The alternative is to stagger reconstruction of the BQE one segment at a time, but officials say that would cost hundreds of millions more, take at least two years longer, and divert traffic into local streets.

That approach also would require more overnight and weekend road closures, which could back up traffic for about 12 miles in either direction from the Bronx and Staten Island, they say.

And although both plans are being presented, the transportation honchos made it clear they prefer the elevated roadway.

At least one civic leader seems to be leaning in that direction.
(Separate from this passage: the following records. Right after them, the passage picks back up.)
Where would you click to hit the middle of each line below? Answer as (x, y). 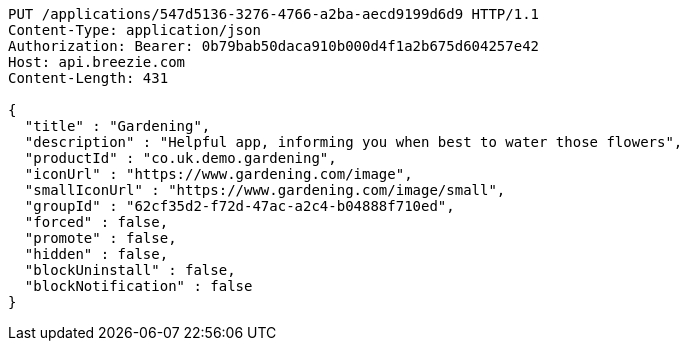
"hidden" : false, (96, 254)
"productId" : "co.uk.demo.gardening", (180, 158)
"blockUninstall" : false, (130, 270)
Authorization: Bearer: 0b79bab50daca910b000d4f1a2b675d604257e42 (274, 46)
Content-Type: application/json (134, 30)
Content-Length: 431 (88, 78)
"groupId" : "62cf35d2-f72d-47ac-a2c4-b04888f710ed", (239, 206)
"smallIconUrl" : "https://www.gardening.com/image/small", (265, 190)
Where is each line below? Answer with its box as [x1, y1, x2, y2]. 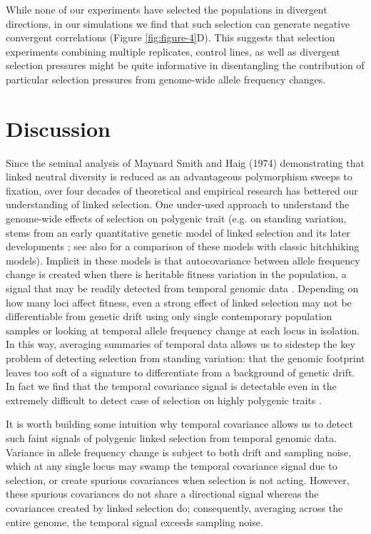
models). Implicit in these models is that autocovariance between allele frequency [6, 252, 360, 267]
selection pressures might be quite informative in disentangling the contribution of [6, 58, 365, 73]
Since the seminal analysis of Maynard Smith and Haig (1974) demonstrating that [6, 155, 365, 170]
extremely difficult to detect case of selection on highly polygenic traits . [6, 392, 322, 407]
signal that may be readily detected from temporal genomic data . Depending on [6, 281, 359, 296]
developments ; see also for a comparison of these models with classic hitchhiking [6, 239, 360, 254]
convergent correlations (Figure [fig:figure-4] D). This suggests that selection [6, 30, 335, 45]
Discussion [6, 113, 111, 143]
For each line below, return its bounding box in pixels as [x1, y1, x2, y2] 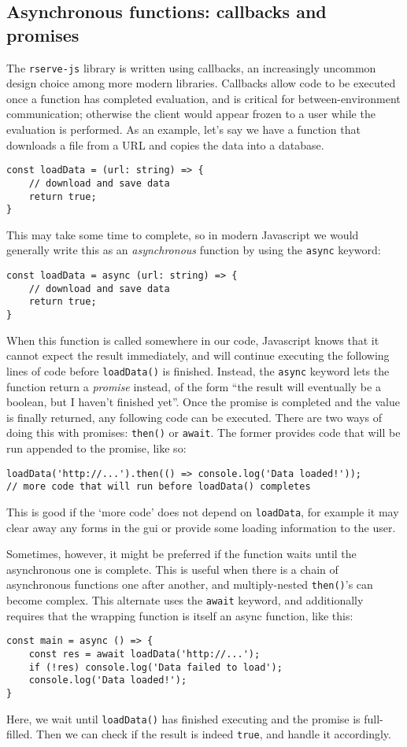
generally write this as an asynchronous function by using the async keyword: [6, 242, 381, 258]
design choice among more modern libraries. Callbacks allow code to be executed [6, 75, 396, 91]
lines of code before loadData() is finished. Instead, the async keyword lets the [6, 362, 390, 379]
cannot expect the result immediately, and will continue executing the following [6, 347, 390, 364]
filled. [6, 726, 33, 742]
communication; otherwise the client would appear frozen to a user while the [6, 105, 376, 122]
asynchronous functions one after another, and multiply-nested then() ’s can [6, 576, 373, 593]
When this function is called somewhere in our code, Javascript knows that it [6, 331, 379, 348]
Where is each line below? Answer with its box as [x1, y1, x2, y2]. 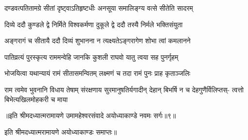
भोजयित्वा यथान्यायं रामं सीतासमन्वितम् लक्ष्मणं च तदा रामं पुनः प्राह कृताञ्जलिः [4, 68, 191, 78]
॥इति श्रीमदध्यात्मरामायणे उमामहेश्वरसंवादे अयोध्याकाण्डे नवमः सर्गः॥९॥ [4, 110, 176, 121]
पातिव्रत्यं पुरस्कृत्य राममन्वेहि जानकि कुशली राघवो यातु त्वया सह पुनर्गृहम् [4, 52, 178, 62]
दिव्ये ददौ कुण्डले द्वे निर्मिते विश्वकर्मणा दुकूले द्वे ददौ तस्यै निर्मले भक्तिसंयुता [4, 19, 183, 29]
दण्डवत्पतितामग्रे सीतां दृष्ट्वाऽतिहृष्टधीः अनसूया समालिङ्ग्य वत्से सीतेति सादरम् [4, 3, 193, 13]
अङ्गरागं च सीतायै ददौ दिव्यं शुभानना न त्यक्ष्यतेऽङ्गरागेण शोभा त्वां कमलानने [4, 35, 191, 46]
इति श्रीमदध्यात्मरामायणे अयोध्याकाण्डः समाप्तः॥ [4, 126, 117, 137]
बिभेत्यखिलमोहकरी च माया [4, 94, 68, 104]
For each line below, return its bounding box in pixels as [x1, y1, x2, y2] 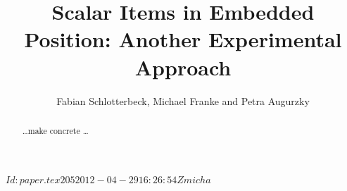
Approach [134, 52, 232, 81]
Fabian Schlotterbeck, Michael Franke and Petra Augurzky [56, 93, 310, 108]
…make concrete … [22, 124, 89, 136]
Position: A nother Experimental [24, 25, 342, 54]
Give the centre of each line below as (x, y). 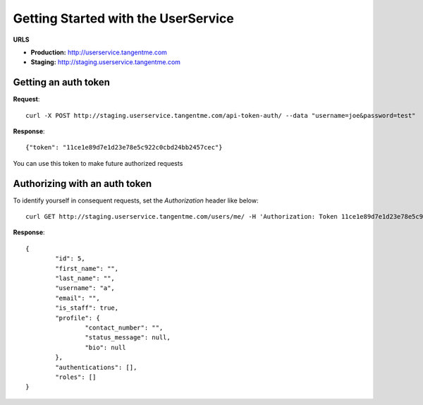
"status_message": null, (128, 338)
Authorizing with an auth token (82, 183)
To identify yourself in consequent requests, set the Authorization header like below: (136, 200)
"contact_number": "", (124, 328)
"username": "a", (85, 288)
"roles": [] (76, 377)
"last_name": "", (85, 278)
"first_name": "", (87, 268)
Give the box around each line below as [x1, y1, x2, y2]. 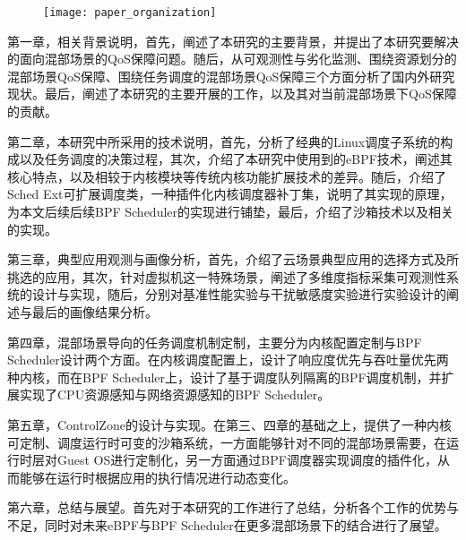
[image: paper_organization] [43, 6, 217, 19]
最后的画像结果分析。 [31, 302, 158, 321]
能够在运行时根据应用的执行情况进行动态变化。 [19, 467, 296, 486]
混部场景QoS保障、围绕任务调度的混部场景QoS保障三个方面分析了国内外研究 [7, 66, 455, 85]
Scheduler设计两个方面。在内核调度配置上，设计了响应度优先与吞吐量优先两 [7, 350, 449, 369]
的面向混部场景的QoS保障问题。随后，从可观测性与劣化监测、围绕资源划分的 [7, 49, 457, 68]
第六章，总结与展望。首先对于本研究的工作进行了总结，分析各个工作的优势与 [7, 498, 459, 517]
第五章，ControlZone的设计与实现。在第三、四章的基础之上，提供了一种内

“I think putting tens of thousands, in excess of 100,000 vehicles, in local streets in Brooklyn is simply not a feasible alternative,” Peter Bray, executive director of the Brooklyn Heights Association, told The Post.

“We need emergency responders to have access to our community. We need to keep our businesses functioning . . . this is a very difficult trade-off that the community is going to have to make in some fashion.”

Other Heights residents say both options stink.

“Maybe diverting [traffic] through the neighborhood is better, but it’s like picking the worst of two bad things,” said Kim Wellington. “The promenade is just such a point of communication — it’s our little piece of outdoors.”

The work is slated to kick off in 2020 or 2021 and wrap up by 2026 if the temporary roadway is built — or at least 2028 if the expressway is repaired in segments.

The city will present the plans at a public meeting on Sept. 27.